As Bill Nygren, portfolio manager at The Oakmark Funds points out, “It was an asset-heavy economy, which made it appropriate to value businesses based on their tangible assets. In fact, as recently as 1975, 83% of the stock market value of the average company was represented by its tangible book value.”

Okay, now fast forward to today…

A lot has changed since then. Today you’ll see a much more asset-light economy, where intangible assets (like brand names and patents) account for over 80% of the average company’s market value.

(Just think about the industrial era when factories equipped with heavy machinery appeared on the balance sheet, compared to the intangible value of brands and software algorithms that is “invisible” to investors today.)

As Nygren puts it, “The linkage between book value and business value has been broken because so many important assets today are intangibles and don’t even show up on the balance sheet. […] For companies in the S&P 500 today, the correlation between stock price and tangible book value has become quite small, just 14%. This is a very big change from 25 years ago when that correlation was 71%—or 5x stronger than it is now.”

Here’s what Warren Buffett had to say about this shift: “My own thinking has changed drastically from 35 years ago when I was taught to favor tangible assets and to shun businesses whose value depended largely on economic goodwill.” Times are changing, don’t fall behind!

Here’s a sure bet: In hindsight, you must agree that buying Amazon’s stock at $600 around January 2016 would have been a great idea. The thing is that the P/BV multiple of ~26 would have suggested otherwise. That valuation metric was crying SELL at that time, while Amazon was creating shareholder value on a formidable scale. (I’ll show more on this later.) P/BV clearly doesn’t have much to offer in the modern economy, period.

Okay, but what about earnings?

It is no surprise that most investors have turned to the earnings power of the companies to determine their intrinsic value. Too bad the income statement fails them just like the balance sheet did!

The problem is that the income statement no longer provides a reliable indication of the value a company created in a particular year.

Think about increased brand advertising as an example that would result in understated earnings. (Under GAAP, intangible growth-producing activities are immediately expensed.

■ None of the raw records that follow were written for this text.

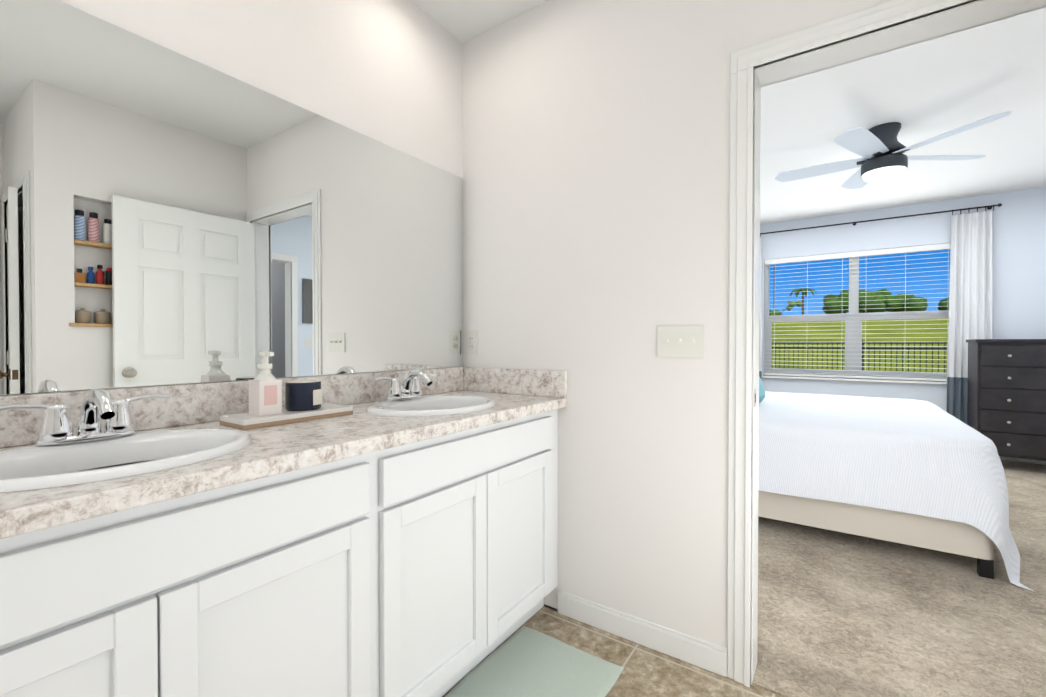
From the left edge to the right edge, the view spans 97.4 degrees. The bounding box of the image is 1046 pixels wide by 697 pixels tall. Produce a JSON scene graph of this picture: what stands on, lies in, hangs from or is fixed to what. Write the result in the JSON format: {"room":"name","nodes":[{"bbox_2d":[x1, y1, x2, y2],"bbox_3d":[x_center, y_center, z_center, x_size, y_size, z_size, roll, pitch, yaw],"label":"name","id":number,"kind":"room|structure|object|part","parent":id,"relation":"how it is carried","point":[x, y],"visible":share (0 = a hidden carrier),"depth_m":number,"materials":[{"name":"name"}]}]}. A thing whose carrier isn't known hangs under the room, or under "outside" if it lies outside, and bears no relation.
{"room":"bathroom","nodes":[
{"label":"bathroom","id":0,"kind":"room"},
{"bbox_2d":[0,0,462,395],"bbox_3d":[0.065,-0.192,2.893,0.120,2.618,8.250,0,1,34],"label":"wall","id":1,"kind":"structure","parent":0,"point":[389,73],"depth_m":1.69,"materials":[{"name":"white paint"}]},
{"bbox_2d":[0,0,462,394],"bbox_3d":[-0.845,-0.363,1.450,0.005,0.919,1.946,0,1,34],"label":"vanity mirror","id":2,"kind":"object","parent":1,"relation":"attached to","point":[168,216],"visible":0.89,"depth_m":1.30,"materials":[{"name":"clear mirror"}]},
{"bbox_2d":[0,367,463,442],"bbox_3d":[-0.838,0.156,1.453,0.019,0.113,1.948,0,1,34],"label":"backsplash","id":3,"kind":"structure","parent":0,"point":[203,400],"depth_m":1.34,"materials":[{"name":"beige stone"}]},
{"bbox_2d":[442,606,781,696],"bbox_3d":[0.079,1.178,0.080,3.100,0.060,3.200,0,1,34],"label":"floor","id":4,"kind":"structure","parent":0,"point":[648,672],"depth_m":1.63,"materials":[{"name":"tile"}]},
{"bbox_2d":[0,407,562,696],"bbox_3d":[-0.610,0.693,1.315,0.559,0.882,1.928,0,1,34],"label":"bathroom vanity","id":5,"kind":"object","parent":4,"relation":"on","point":[395,534],"depth_m":1.02,"materials":[{"name":"white wood"}]},
{"bbox_2d":[0,391,566,542],"bbox_3d":[-0.605,0.234,1.295,0.584,0.038,1.948,0,1,34],"label":"countertop","id":6,"kind":"structure","parent":5,"relation":"on","point":[318,442],"depth_m":0.91,"materials":[{"name":"beige stone"}]},
{"bbox_2d":[0,388,171,442],"bbox_3d":[-0.914,0.144,0.984,0.172,0.115,0.294,0,1,34],"label":"faucet","id":7,"kind":"object","parent":6,"relation":"on","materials":[{"name":"silver metal"}]},
{"bbox_2d":[0,419,291,498],"bbox_3d":[-0.830,0.289,0.928,0.410,0.175,0.500,0,1,34],"label":"sink","id":8,"kind":"object","parent":6,"relation":"in","point":[26,468],"depth_m":0.98,"materials":[{"name":"white ceramic"}]},
{"bbox_2d":[220,351,352,429],"bbox_3d":[-0.699,0.110,1.383,0.140,0.205,0.330,0,1,34],"label":"tray","id":9,"kind":"object","parent":6,"relation":"on","point":[303,400],"visible":1,"depth_m":1.31,"materials":[{"name":"beige wood"}]},
{"bbox_2d":[368,369,435,398],"bbox_3d":[-0.405,0.135,1.727,0.172,0.115,0.294,0,1,34],"label":"faucet","id":10,"kind":"object","parent":6,"relation":"on","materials":[{"name":"silver metal"}]},
{"bbox_2d":[336,391,523,418],"bbox_3d":[-0.321,0.281,1.671,0.410,0.175,0.500,0,1,34],"label":"sink","id":11,"kind":"object","parent":6,"relation":"in","point":[443,403],"depth_m":1.73,"materials":[{"name":"white ceramic"}]},
{"bbox_2d":[445,626,623,696],"bbox_3d":[-0.003,1.125,1.481,0.438,0.015,0.648,0,1,34],"label":"bath mat","id":12,"kind":"object","parent":4,"relation":"on","point":[523,661],"visible":1,"depth_m":1.58,"materials":[{"name":"green fabric"}]},
{"bbox_2d":[463,0,890,647],"bbox_3d":[1.801,-0.170,0.897,5.000,2.618,0.120,0,1,34],"label":"wall","id":13,"kind":"structure","parent":0,"point":[595,188],"depth_m":1.79,"materials":[{"name":"white paint"}]},
{"bbox_2d":[466,330,477,353],"bbox_3d":[-0.247,-0.031,2.223,0.072,0.116,0.008,0,1,34],"label":"electrical outlet plate","id":14,"kind":"object","parent":13,"relation":"attached to","point":[471,341],"visible":1,"depth_m":2.22,"materials":[{"name":"white plastic"}]},
{"bbox_2d":[464,367,566,398],"bbox_3d":[-0.052,0.149,2.084,0.565,0.113,0.019,0,1,34],"label":"backsplash","id":15,"kind":"structure","parent":13,"relation":"attached to","point":[510,381],"depth_m":2.05,"materials":[{"name":"beige stone"}]},
{"bbox_2d":[558,590,726,676],"bbox_3d":[0.427,1.082,1.773,0.670,0.095,0.013,0,1,34],"label":"baseboard","id":16,"kind":"structure","parent":13,"relation":"attached to","point":[708,656],"depth_m":1.71,"materials":[{"name":"white wood"}]},
{"bbox_2d":[657,325,703,357],"bbox_3d":[0.567,-0.025,1.661,0.166,0.116,0.016,0,1,34],"label":"switch plate","id":17,"kind":"object","parent":13,"relation":"attached to","point":[680,341],"visible":1,"depth_m":1.66,"materials":[{"name":"white plastic"}]},
{"bbox_2d":[754,389,755,406],"bbox_3d":[0.783,0.167,1.550,0.002,0.060,0.032,0,1,34],"label":"strike plate","id":18,"kind":"object","parent":13,"relation":"attached to","point":[754,397],"visible":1,"depth_m":1.54,"materials":[{"name":"silver metal"}]},
{"bbox_2d":[727,0,1045,686],"bbox_3d":[1.140,0.068,1.353,0.966,2.132,0.158,0,1,34],"label":"door frame","id":19,"kind":"structure","parent":13,"relation":"attached to","point":[888,26],"depth_m":1.53,"materials":[{"name":"white wood"}]},
{"bbox_2d":[410,0,1045,223],"bbox_3d":[2.053,-1.561,1.515,5.300,0.150,8.250,0,1,34],"label":"ceiling","id":20,"kind":"structure","parent":0,"point":[923,91],"depth_m":2.92,"materials":[{"name":"white paint"}]},
{"bbox_2d":[775,111,1011,188],"bbox_3d":[2.429,-1.328,3.178,1.215,0.353,1.262,0,1,34],"label":"ceiling fan","id":21,"kind":"object","parent":20,"relation":"hanging from","point":[880,149],"visible":1,"depth_m":3.07,"materials":[{"name":"grey"}]},
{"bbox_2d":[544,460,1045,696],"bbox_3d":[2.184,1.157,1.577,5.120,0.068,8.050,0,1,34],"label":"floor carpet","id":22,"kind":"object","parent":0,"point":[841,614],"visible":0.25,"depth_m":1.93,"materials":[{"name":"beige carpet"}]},
{"bbox_2d":[758,377,1033,590],"bbox_3d":[2.019,0.491,3.604,2.269,1.220,2.179,0,1,34],"label":"bed","id":23,"kind":"object","parent":22,"relation":"on","point":[922,474],"visible":0.56,"depth_m":2.47,"materials":[{"name":"beige fabric"}]},
{"bbox_3d":[1.966,0.490,3.641,2.140,1.220,2.060,0,1,34],"label":"frame","id":24,"kind":"part","parent":23,"relation":"part of","materials":[{"name":"beige fabric"}]},
{"bbox_2d":[966,339,1045,460],"bbox_3d":[4.614,0.506,4.141,0.845,1.178,0.432,0,1,34],"label":"dresser","id":25,"kind":"object","parent":22,"relation":"on","point":[1006,403],"visible":0.92,"depth_m":4.10,"materials":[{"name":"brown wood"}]},
{"bbox_2d":[760,187,1045,410],"bbox_3d":[4.327,-0.214,4.851,5.300,2.618,0.200,0,1,34],"label":"wall","id":26,"kind":"structure","parent":0,"point":[1019,264],"depth_m":4.77,"materials":[{"name":"white"}]},
{"bbox_2d":[762,257,948,384],"bbox_3d":[3.738,-0.363,5.193,1.850,1.452,0.170,0,1,34],"label":"window","id":27,"kind":"structure","parent":26,"relation":"in","point":[853,341],"depth_m":5.21,"materials":[{"name":"white plastic"}]},
{"bbox_2d":[764,243,950,380],"bbox_3d":[3.724,-0.378,5.172,1.788,1.414,0.061,0,1,34],"label":"window blinds","id":28,"kind":"object","parent":27,"relation":"attached to","point":[923,248],"visible":0.83,"depth_m":5.10,"materials":[{"name":"white plastic"}]},
{"bbox_2d":[760,203,1001,236],"bbox_3d":[3.704,-1.380,5.087,2.256,0.063,0.093,0,1,34],"label":"curtain rod","id":29,"kind":"object","parent":26,"relation":"attached to","point":[989,207],"visible":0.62,"depth_m":4.86,"materials":[{"name":"black metal"}]},
{"bbox_2d":[759,237,761,380],"bbox_3d":[2.847,-0.289,5.667,0.185,2.130,0.063,0,1,34],"label":"curtain","id":30,"kind":"object","parent":29,"relation":"hanging from","point":[760,346],"visible":0.17,"depth_m":5.61,"materials":[{"name":"white fabric"}]},
{"bbox_2d":[946,210,992,423],"bbox_3d":[4.450,-0.277,4.570,0.340,2.130,0.063,0,1,34],"label":"curtain","id":31,"kind":"object","parent":29,"relation":"hanging from","point":[971,287],"visible":0.65,"depth_m":4.58,"materials":[{"name":"white fabric"}]},
{"bbox_2d":[999,456,1045,464],"bbox_3d":[3.806,1.036,5.095,3.520,0.095,0.013,0,1,34],"label":"baseboard","id":32,"kind":"structure","parent":26,"relation":"attached to","point":[1023,460],"depth_m":4.40,"materials":[{"name":"white wood"}]},
{"label":"outside","id":33,"kind":"structure","parent":0,"visible":0},
{"bbox_2d":[771,318,948,372],"bbox_3d":[48.994,-1.766,65.368,130.000,5.800,150.140,0,1,34],"label":"ground","id":34,"kind":"structure","parent":33,"point":[830,331],"depth_m":33.89,"materials":[{"name":"green plant"}]},
{"bbox_2d":[772,300,801,322],"bbox_3d":[7.570,-0.537,14.424,2.063,3.689,2.291,0,1,34],"label":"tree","id":35,"kind":"object","parent":34,"relation":"on","point":[791,304],"visible":0.12,"depth_m":13.77,"materials":[{"name":"green plant"}]},
{"bbox_2d":[790,288,815,314],"bbox_3d":[46.751,-7.389,76.624,3.929,5.193,3.990,0,1,34],"label":"palm tree","id":36,"kind":"object","parent":34,"relation":"on","point":[797,291],"visible":0.98,"depth_m":76.49,"materials":[{"name":"green plant"}]},
{"bbox_2d":[769,289,948,315],"bbox_3d":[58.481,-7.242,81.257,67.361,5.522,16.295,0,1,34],"label":"oak","id":37,"kind":"object","parent":34,"relation":"on","point":[833,304],"visible":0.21,"depth_m":75.12,"materials":[{"name":"green plant"}]},
{"bbox_2d":[772,340,946,372],"bbox_3d":[10.711,0.532,9.518,54.030,1.460,0.060,0,1,34],"label":"fence","id":38,"kind":"object","parent":34,"relation":"on","point":[863,343],"visible":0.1,"depth_m":11.17,"materials":[{"name":"black"}]}
]}

For example, money spent on research and development or advertising, which pay off over time, is written off in the year incurred. Investors need to tackle such distortions.)

To make matters worse, GAAP offers flexibility in deciding whether certain operating costs are capitalized or expensed. Capitalizing the costs means that those costs will not appear in the income statement thus will not drag down the earnings of the current period. Instead, they will show up on the asset side of the balance sheet under some fancy name and will be amortized over time.

AOL made the most of this when they capitalized their direct-response advertising costs (that were part of their normal operations) in order to overstate earnings. To add insult to injury, once that fictitious asset grew so big on the balance sheet that even its amortization expense was hurting the manipulated earnings too much, management decided to double the amortization period of these exploding marketing costs meaning that they essentially cut the annual drag on earnings in half.

This simple accounting adjustment helped hide AOL’s huge losses from investors. (If you still believe that reported earnings can be trusted with your eyes closed, I highly recommend reading the book Financial Shenanigans by Howard Schilit.)

Courtesy of FAST Graphs, I can show you Amazon’s example where the earnings per share figures seemed to have absolutely no relationship with the stock price between 2005 and 2016. While the price rose from $40 to $660, EPS fluctuated wildly in the -$0.5-$2.5 range. Wherever earnings go, the price is not that sure to follow. 

There’s a logical explanation, and we’ll get there in a minute!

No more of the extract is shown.